Specifically, the method described in the previous subsection yields valid estimates of (β_{1}, …, β_{p}) under model (1) when sampling favors those with Y* = 1, assuming nondifferential misclassification of case/control status. As with the classic case,^{32} the intercept loses its original interpretation. For similar reasons, the likelihood-based estimates of sensitivity and specificity will no longer reflect the true diagnostic properties of Y*. Rather, these tend to be inflated and deflated, respectively, in concert with the oversampling of cases according to Y*. In fact, the fallibility of the internal validation-based sensitivity/specificity estimators due to “case” oversampling is key to the validity of the (β_{1}, …, β_{p}) estimates, as these estimators reflect the “operating” sensitivity and specificity of Y* under the sampling strategy employed. In contrast, direct analysis based on external validation data (or even employing correct assumed values of sensitivity and specificity) misconstrues the “operating” sensitivity and specificity, generally yielding inconsistent estimates of (β_{1}, …, β_{p}). This may explain why methods^{18,20–22} that are not based on internal validation data encounter problems for case-control studies.
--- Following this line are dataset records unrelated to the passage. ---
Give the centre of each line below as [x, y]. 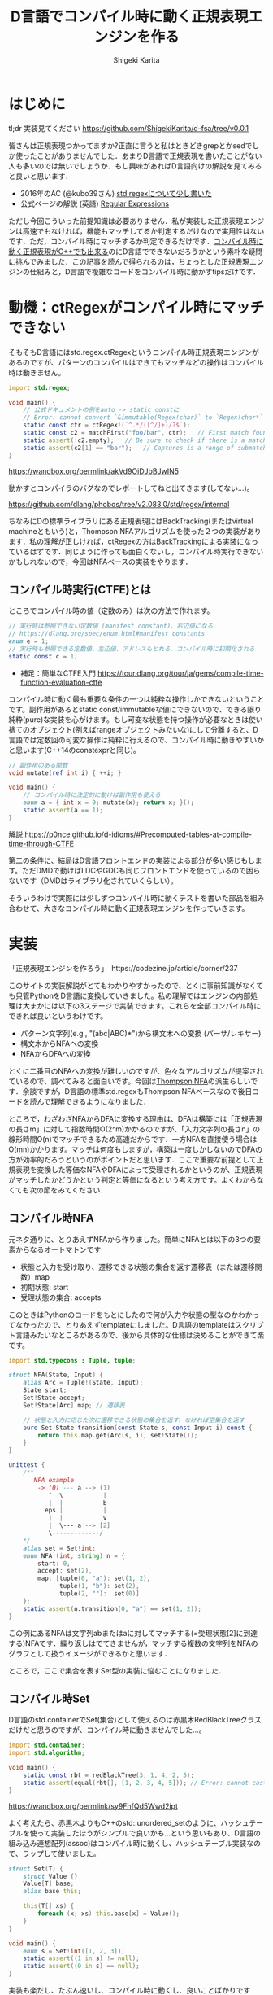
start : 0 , [54, 1564]
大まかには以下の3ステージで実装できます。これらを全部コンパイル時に [142, 1005]
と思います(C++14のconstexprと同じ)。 [74, 750]
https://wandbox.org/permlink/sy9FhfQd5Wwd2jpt [93, 1806]
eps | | [76, 1511]
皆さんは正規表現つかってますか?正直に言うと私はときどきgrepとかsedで [130, 145]
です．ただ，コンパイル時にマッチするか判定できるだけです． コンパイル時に [136, 241]
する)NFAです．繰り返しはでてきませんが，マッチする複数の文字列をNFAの [133, 1643]
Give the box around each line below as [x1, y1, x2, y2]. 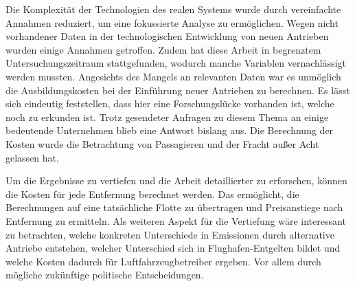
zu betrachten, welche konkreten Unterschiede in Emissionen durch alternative [5, 227, 334, 241]
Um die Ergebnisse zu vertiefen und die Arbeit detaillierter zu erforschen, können [5, 173, 347, 188]
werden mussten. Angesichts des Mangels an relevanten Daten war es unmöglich [5, 69, 341, 83]
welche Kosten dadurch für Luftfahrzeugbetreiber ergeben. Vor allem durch [5, 254, 321, 268]
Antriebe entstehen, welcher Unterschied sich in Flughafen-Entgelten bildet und [5, 241, 341, 255]
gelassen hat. [5, 150, 59, 164]
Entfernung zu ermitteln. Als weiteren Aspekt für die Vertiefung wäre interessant [5, 213, 346, 228]
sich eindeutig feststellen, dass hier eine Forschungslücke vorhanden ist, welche [5, 96, 334, 111]
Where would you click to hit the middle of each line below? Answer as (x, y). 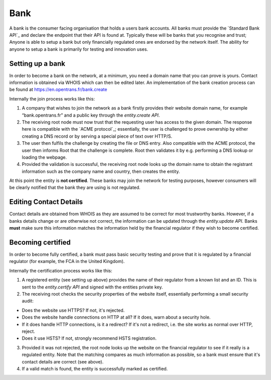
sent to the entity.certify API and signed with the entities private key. (92, 287)
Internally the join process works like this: (52, 99)
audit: (28, 301)
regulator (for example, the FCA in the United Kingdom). (67, 261)
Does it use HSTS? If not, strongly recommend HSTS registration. (89, 338)
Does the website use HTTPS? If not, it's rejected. (73, 310)
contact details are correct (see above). (63, 361)
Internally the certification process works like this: (61, 270)
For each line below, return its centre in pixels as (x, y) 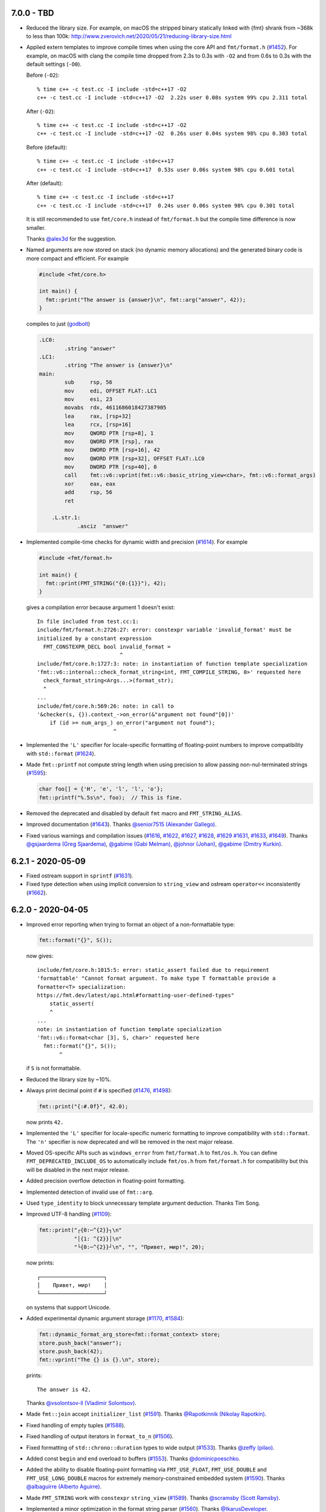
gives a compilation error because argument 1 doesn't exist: (101, 607)
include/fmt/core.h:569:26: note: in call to (106, 706)
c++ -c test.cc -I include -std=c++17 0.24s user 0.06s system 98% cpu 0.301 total (166, 205)
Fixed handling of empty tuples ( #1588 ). (76, 1425)
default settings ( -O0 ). (54, 64)
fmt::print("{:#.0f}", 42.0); (84, 1106)
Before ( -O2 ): (43, 75)
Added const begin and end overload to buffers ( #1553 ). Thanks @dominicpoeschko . (133, 1458)

The validity of the main/internal validation study-based maximum likelihood approach for such case-control sampling with nondifferential outcome misclassification recalls theoretical results in the statistical literature,^{33} and can be demonstrated by noting that terms involving the selection probabilities applied to those with Y* = 1 and Y* = 0 factor out of the likelihood. In contrast, no such clean factorization occurs under differential misclassification. Nevertheless, if differential outcome misclassification is appropriately modeled via Eqs. (11) and (12), empirical evidence via simulation under large samples suggests that the MLEs for some elements of (β_{1}, …, β_{p}) in model (1) may remain valid under “case” oversampling. Specifically, our experimentation suggests that β coefficients in model (1) remain reliably estimable if they correspond to predictor variables that are not needed in the second regression model (9) that defines sensitivity and specificity. A simulation study illustrating these points follows after the example section.

## EXAMPLE

Our example concerns data on bacterial vaginosis status for women in the HIV Epidemiology Research Study. A total of 1310 (871 HIV-infected and 439 at-risk uninfected) women were enrolled into this prospective study across 4 US cities from 1993 to 1995.^{34} Researchers diagnosed bacterial vaginosis semi-annually by 2 different techniques, referred to as the “CLIN” (clinically-based) and “LAB” (laboratory-based) methods. A CLIN diagnosis required the presence of 3 or more specific clinical conditions based on a modification of Amsel et al criteria,^{35} while LAB diagnoses were made via a sophisticated Gram-staining technique.^{36} Prior references^{37,38} provide details on these methods in the study. As in Gallo et al,^{38} we treat the more costly LAB method as a gold standard assessment, while the CLIN approach represents an accessible error-prone substitute. These authors found evidence of low sensitivity for the CLIN method, and suggested that its accuracy may suffer due to wide heterogeneity in bacterial vaginosis cases or due to the need for technicians to be trained to properly apply the subjective criteria of Amsel et al.^{38}

A unique feature of this example is that both LAB and CLIN diagnoses were made regularly. Thus, in addition to fitting a “naive” main study-only version of model (1) with CLIN status (Y*) substituted for LAB (Y), we were able to fit Eq. (1) to data using the assumed gold standard (Y) on all subjects. While the illustration of validation data-based adjusted analyses then requires ignoring LAB data on a random subset, an advantage is that we have an “ideal” complete-data model for comparison.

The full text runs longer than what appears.